Looking at the structure in the above figure, I get the impression that there are many parts that pipe data with Spark Worker, and that may become a bottleneck if distributed processing is performed.

Spartan

https://github.com/spartan-array/spartan

Therefore, this time, data processing in Python can be accelerated by using a matrix data structure called NumPy, so a library created by a project called Spartan, which is an attempt to distribute Numpy matrices like RDD of Spark, is used. I decided to use it.

It didn't work well unless it was spython2 series due to the dependency library. Support for python3 series is desired.

If you are a python3 type person, you can use either virtualenv or pyenv, so please use a 2 type environment.

Introducing the library

Then, it is an environment construction procedure. (I have only tried it on Mac)

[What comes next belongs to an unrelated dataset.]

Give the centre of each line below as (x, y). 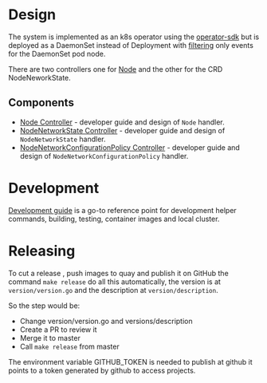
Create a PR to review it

Prepare requirement.txt as shown below and install it with pip install -r requirement.txt.

numpy
chainer==1.1.2
ipython==4.0.0
notebook==4.0.4
jinja2==2.8
pyzmq==14.7.0
tornado==4.1
scipy
dsltools
cython
parakeet
scikit-learn
traits
psutil

Installation

git clone https://github.com/spartan-array/spartan.git
cd spartan
python setup.py develop

Installation is complete above.

However, further settings were required to use it on a Mac.

spartan/worker.py

You need to modify the above python file.

In the default state

psutil.TOTAL_PHYMEM
psutil.NUM_CPUS

2 are not set and an error will occur, so

    ret = psutil.virtual_memory()
    num_cpus = psutil.cpu_percent()
    psutil.TOTAL_PHYMEM = ret.total
    psutil.NUM_CPUS = num_cpus

It can be set by adding the above before the line of the program below. What is set is how much virtual memory and CPU are used. psutil is a program that can adjust and manage memory and CPU usage, so if you want to know more, please see below.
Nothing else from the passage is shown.